(TASK DETAILS)
Word for word, set down every line of the entries below from the line with "void PAPI_perror( const" to the line with "The principal revisions", including both, and no other line.

(SOURCE MATERIAL)
————

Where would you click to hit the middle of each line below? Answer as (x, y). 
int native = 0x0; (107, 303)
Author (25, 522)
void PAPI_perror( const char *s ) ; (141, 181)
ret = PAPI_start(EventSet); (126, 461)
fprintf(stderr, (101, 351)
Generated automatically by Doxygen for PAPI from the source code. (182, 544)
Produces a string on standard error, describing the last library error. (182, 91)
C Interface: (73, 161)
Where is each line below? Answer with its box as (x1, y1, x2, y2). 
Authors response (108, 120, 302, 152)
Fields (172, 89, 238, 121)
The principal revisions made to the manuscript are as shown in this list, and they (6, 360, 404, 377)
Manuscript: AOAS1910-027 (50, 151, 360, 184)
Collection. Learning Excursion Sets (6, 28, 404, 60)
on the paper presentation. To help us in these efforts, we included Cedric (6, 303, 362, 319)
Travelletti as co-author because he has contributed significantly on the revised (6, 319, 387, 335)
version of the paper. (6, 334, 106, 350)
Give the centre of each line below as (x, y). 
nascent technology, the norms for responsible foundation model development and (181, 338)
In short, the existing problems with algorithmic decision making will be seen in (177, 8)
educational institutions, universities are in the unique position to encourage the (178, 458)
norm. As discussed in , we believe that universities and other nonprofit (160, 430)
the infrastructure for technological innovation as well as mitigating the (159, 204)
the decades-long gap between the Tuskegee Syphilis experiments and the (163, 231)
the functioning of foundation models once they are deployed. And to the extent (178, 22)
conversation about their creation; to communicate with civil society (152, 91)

————

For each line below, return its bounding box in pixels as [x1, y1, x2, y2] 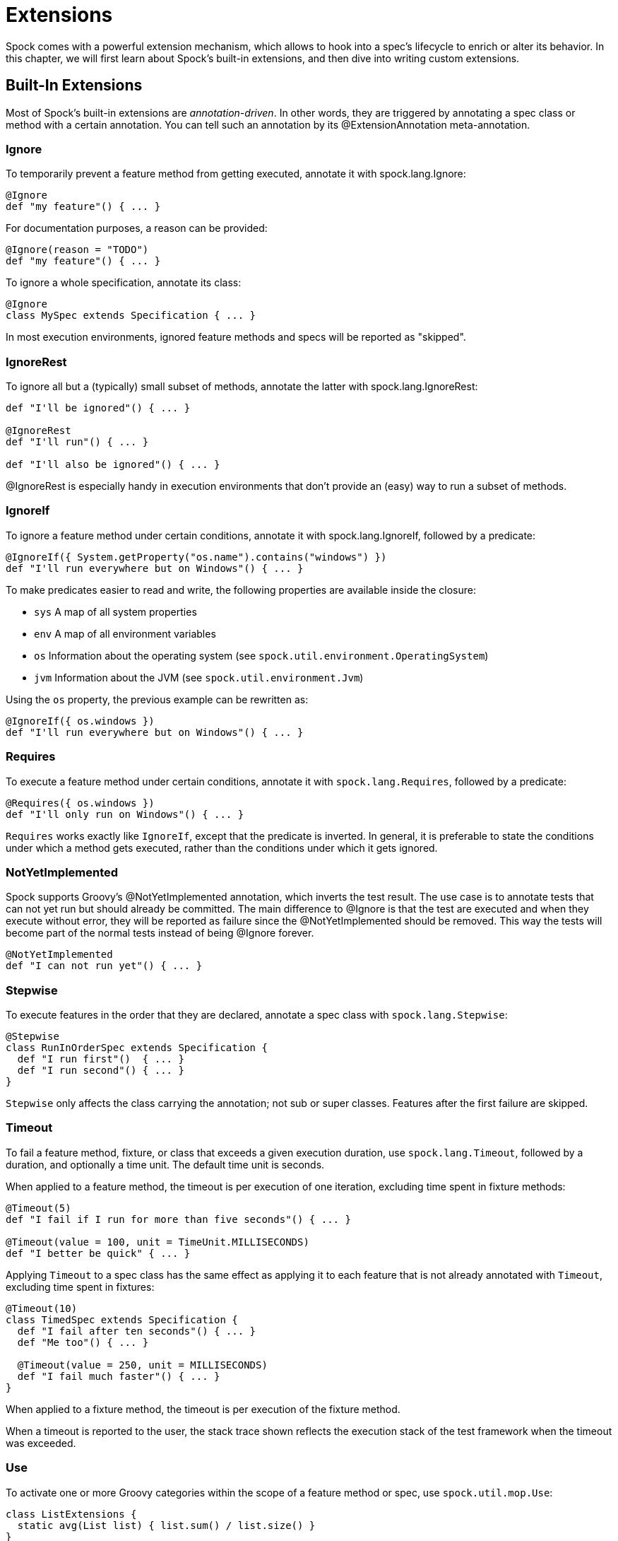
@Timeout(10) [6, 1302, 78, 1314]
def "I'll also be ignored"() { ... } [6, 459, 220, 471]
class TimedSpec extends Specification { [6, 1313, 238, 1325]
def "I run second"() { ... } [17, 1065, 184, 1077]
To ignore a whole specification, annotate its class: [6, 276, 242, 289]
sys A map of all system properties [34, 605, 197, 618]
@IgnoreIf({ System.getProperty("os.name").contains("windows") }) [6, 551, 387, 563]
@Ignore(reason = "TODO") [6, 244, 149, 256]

————

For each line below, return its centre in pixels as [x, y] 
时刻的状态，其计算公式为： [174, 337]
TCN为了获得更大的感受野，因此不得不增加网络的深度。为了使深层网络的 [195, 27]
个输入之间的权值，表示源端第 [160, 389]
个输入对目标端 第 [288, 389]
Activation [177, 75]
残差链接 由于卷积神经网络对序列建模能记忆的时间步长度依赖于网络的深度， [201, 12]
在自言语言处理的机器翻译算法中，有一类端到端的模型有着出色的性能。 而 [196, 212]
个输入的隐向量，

————

(ANSWER SECTION)
void PAPI_perror( const char *s ) ; (141, 181)
ret = PAPI_start(EventSet); (126, 461)
fprintf(stderr, (101, 351)
Generated automatically by Doxygen for PAPI from the source code. (182, 544)
Produces a string on standard error, describing the last library error. (182, 91)
C Interface: (73, 161)
Where is each line below? Answer with its box as (x1, y1, x2, y2). 
Authors response (108, 120, 302, 152)
Fields (172, 89, 238, 121)
The principal revisions made to the manuscript are as shown in this list, and they (6, 360, 404, 377)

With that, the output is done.